Demos:
This code gives a demonstration of several different alignment algorithms. Some algorithms determine an optimal alignment, some only the edit cost. The values in each cell are only displayed if there is room.
The green cells indicate a cell which has been computed by the algorithm. A blue cell indicates that this cell is currently being computed.
Clone this repository. To build (tested with java 12)
make
To run:
java AlignDemo
This is the simple DPA for point mutation costs,
match=0, mismatch=1, insert/delete=1.
Each cell of the matrix, D[i][j], contains the edit cost for the sequences
s1[1..i] and s2[1..j]. An optimal alignment is drawn through the matrix
This is a modified version of the standard DPA which computes a smaller region
of the D matrix (runs in O(nd) time), where d is the edit distance.

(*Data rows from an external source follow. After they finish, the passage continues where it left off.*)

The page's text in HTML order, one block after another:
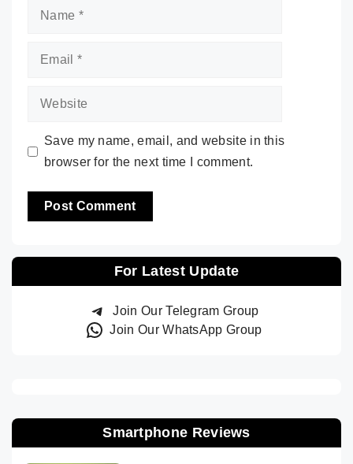
Name
Email
Website
Save my name, email, and website in this
browser for the next time I comment.
For Latest Update
Join Our Telegram Group
Join Our WhatsApp Group
Smartphone Reviews
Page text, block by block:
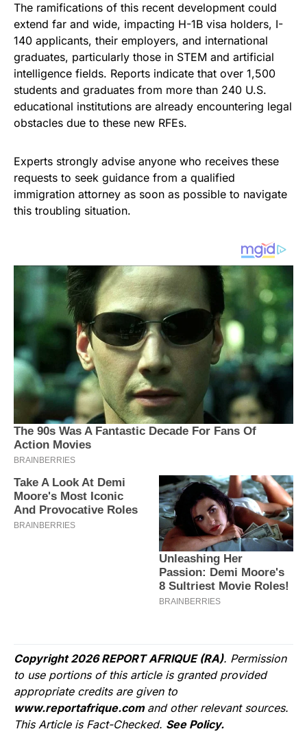
The ramifications of this recent development could
extend far and wide, impacting H-1B visa holders, I-
140 applicants, their employers, and international
graduates, particularly those in STEM and artificial
intelligence fields. Reports indicate that over 1,500
students and graduates from more than 240 U.S.
educational institutions are already encountering legal
obstacles due to these new RFEs.
Experts strongly advise anyone who receives these
requests to seek guidance from a qualified
immigration attorney as soon as possible to navigate
this troubling situation.
Copyright 2026 REPORT AFRIQUE (RA). Permission
to use portions of this article is granted provided
appropriate credits are given to
www.reportafrique.com and other relevant sources.
This Article is Fact-Checked. See Policy.
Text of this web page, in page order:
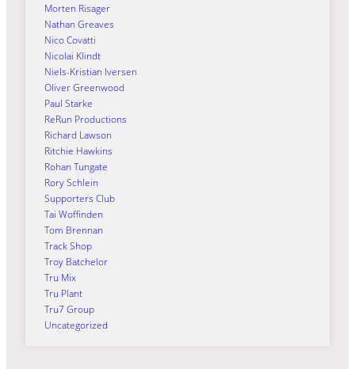
Morten Risager
Nathan Greaves
Nico Covatti
Nicolai Klindt
Niels-Kristian Iversen
Oliver Greenwood
Paul Starke
ReRun Productions
Richard Lawson
Ritchie Hawkins
Rohan Tungate
Rory Schlein
Supporters Club
Tai Woffinden
Tom Brennan
Track Shop
Troy Batchelor
Tru Mix
Tru Plant
Tru7 Group
Uncategorized
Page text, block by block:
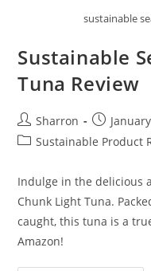
sustainable
Sustainable
Tuna Review
Post
author:
Sharron
Post
published:
PostSustainable Product
Indulge in the delicious
Chunk Light Tuna.
caught, this tuna is a
Amazon!
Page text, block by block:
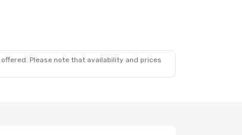
Please note that availability and prices
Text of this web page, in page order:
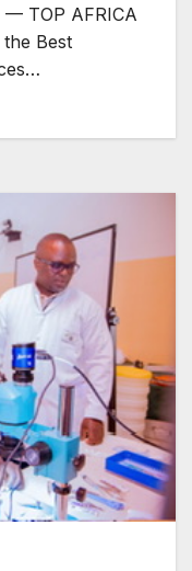
— TOP AFRICA
Best
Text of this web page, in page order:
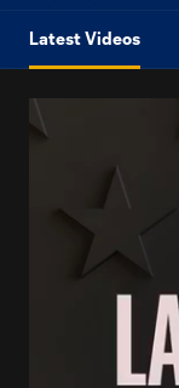
Latest Videos
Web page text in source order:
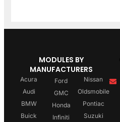
MODULES BY
MANUFACTURERS
Acura
Audi
BMW
Buick
Ford
GMC
Honda
Infiniti
Nissan
Oldsmobile
Pontiac
Suzuki
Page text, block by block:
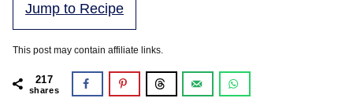
Jump to Recipe
This post may contain affiliate links.
217
shares
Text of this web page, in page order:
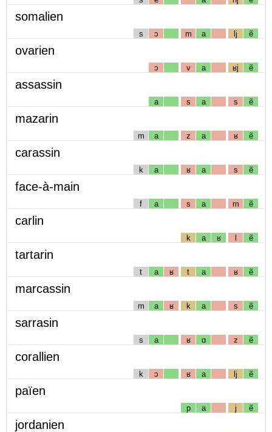
somalien
s ɔ m a lj ẽ
ovarien
ɔ v a ʁj ẽ
assassin
a s a s ẽ
mazarin
m a z a ʁ ẽ
carassin
k a ʁ a s ẽ
face-à-main
f a s a m ẽ
carlin
k a ʁ l ẽ
tartarin
t a ʁ t a ʁ ẽ
marcassin
m a ʁ k a s ẽ
sarrasin
s a ʁ ɑ z ẽ
corallien
k ɔ ʁ a lj ẽ
païen
p a j ẽ
jordanien
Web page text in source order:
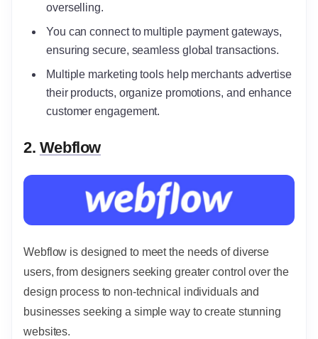
overselling.
You can connect to multiple payment gateways,
ensuring secure, seamless global transactions.
Multiple marketing tools help merchants advertise
their products, organize promotions, and enhance
customer engagement.
2. Webflow
Webflow is designed to meet the needs of diverse
users, from designers seeking greater control over the
design process to non-technical individuals and
businesses seeking a simple way to create stunning
websites.
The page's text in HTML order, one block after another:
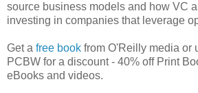
source business models and how VC
investing in companies that leverage
Get a free book from O'Reilly media or
PCBW for a discount - 40% off Print
eBooks and videos.
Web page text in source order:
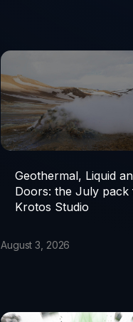
Geothermal, Liquid
Doors: the July pack
Krotos Studio
August 3, 2026
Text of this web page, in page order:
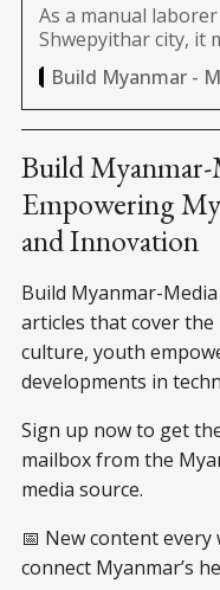
As a manual
Shwepyithar city, it
almost impossible to
country like
from England can
the front of his
Myanmar. As soon
out of the house,
garbage greeting
Build Myanmar -
Build
Empowering
and Innovation
Build Myanmar-
articles that cover the
culture, youth
developments in
Sign up now to get
mailbox from the
media source.
📅 New content
connect Myanmar’s
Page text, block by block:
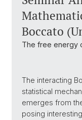
Boccato
The free energy
The interacting
statistical
emerges from
posing
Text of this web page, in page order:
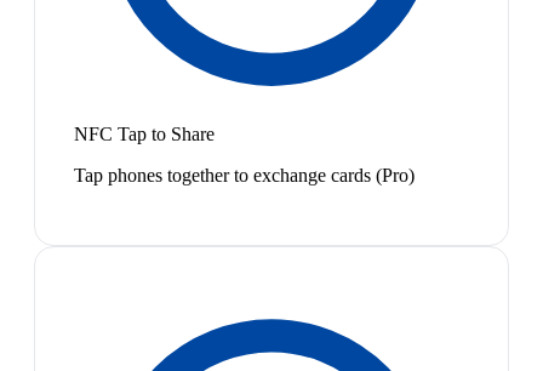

Ukkonen's algorithm runs in O(d*d + n) time. This algorithm does not use the
D matrix like the other DPA algorithms. However, Ukkonen's algorithm is shown
here operating of the standard matrix to give an idea as to which cells of the
DPA matrix it computes. Blue cells indicate a cell currently being computed.

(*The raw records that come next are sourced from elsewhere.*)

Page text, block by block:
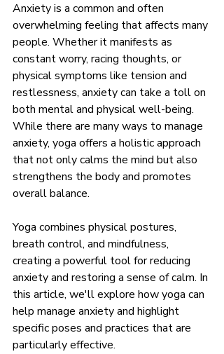
Anxiety is a common and often
overwhelming feeling that affects many
people. Whether it manifests as
constant worry, racing thoughts, or
physical symptoms like tension and
restlessness, anxiety can take a toll on
both mental and physical well-being.
While there are many ways to manage
anxiety, yoga offers a holistic approach
that not only calms the mind but also
strengthens the body and promotes
overall balance.
Yoga combines physical postures,
breath control, and mindfulness,
creating a powerful tool for reducing
anxiety and restoring a sense of calm. In
this article, we'll explore how yoga can
help manage anxiety and highlight
specific poses and practices that are
particularly effective.
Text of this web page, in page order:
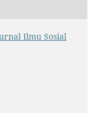
Ilmu Sosial
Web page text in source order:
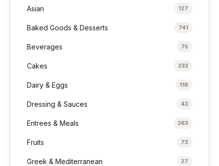
Asian 127
Baked Goods & Desserts 741
Beverages 75
Cakes 233
Dairy & Eggs 118
Dressing & Sauces 43
Entrees & Meals 263
Fruits 73
Greek & Mediterranean 27
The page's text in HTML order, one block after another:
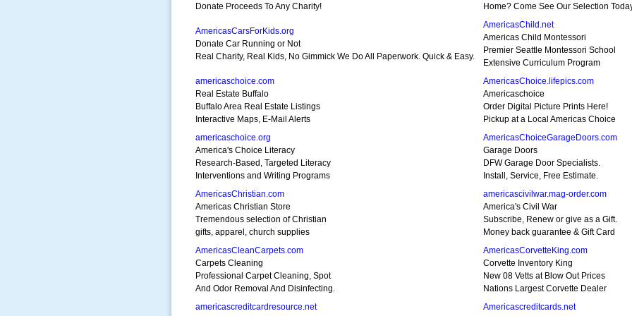
Donate Proceeds To Any Charity! Home? Come See Our Selection
AmericasCarsForKids.org
Donate Car Running or Not
Real Charity, Real Kids, No Gimmick We Do All Paperwork. Quick & Easy.
AmericasChild.net
Americas Child Montessori
Premier Seattle Montessori School
Extensive Curriculum Program
americaschoice.com
Real Estate Buffalo
Buffalo Area Real Estate Listings
Interactive Maps, E-Mail Alerts
AmericasChoice.lifepics.com
Americaschoice
Order Digital Picture Prints Here!
Pickup at a Local Americas Choice
americaschoice.org
America's Choice Literacy
Research-Based, Targeted Literacy
Interventions and Writing Programs
AmericasChoiceGarageDoors.com
Garage Doors
DFW Garage Door Specialists.
Install, Service, Free Estimate.
AmericasChristian.com
Americas Christian Store
Tremendous selection of Christian
gifts, apparel, church supplies
americascivilwar.mag-order.com
America's Civil War
Subscribe, Renew or give as a Gift.
Money back guarantee & Gift Card
AmericasCleanCarpets.com
Carpets Cleaning
Professional Carpet Cleaning, Spot
And Odor Removal And Disinfecting.
AmericasCorvetteKing.com
Corvette Inventory King
New 08 Vetts at Blow Out Prices
Nations Largest Corvette Dealer
americascreditcardresource.net
Americascreditcards.net
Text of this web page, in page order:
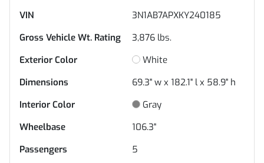
VIN
3N1AB7APXKY240185
Gross Vehicle Wt. Rating
3,876 lbs.
Exterior Color
White
Dimensions
69.3" w x 182.1" l x 58.9" h
Interior Color
Gray
Wheelbase
106.3"
Passengers
5

Green cells indicate cells that have already been computed.
Hirschberg presented a modification of the DPA that allows an optimal
alignment to be found in O(n) space. Green cells are cells that have been
computed and are currently stored. Yellow cells indicate cells that are known
to lie on the optimal alignment.
This algorithm is the O(n*n) DPA for linear gap
costs, with gaps costed as a+b*k where a=3, b=1, matches=0,
mismatches=0.
This is Ukkonen's algorithm for linear gap costs (same costs as for the Linear DPA case).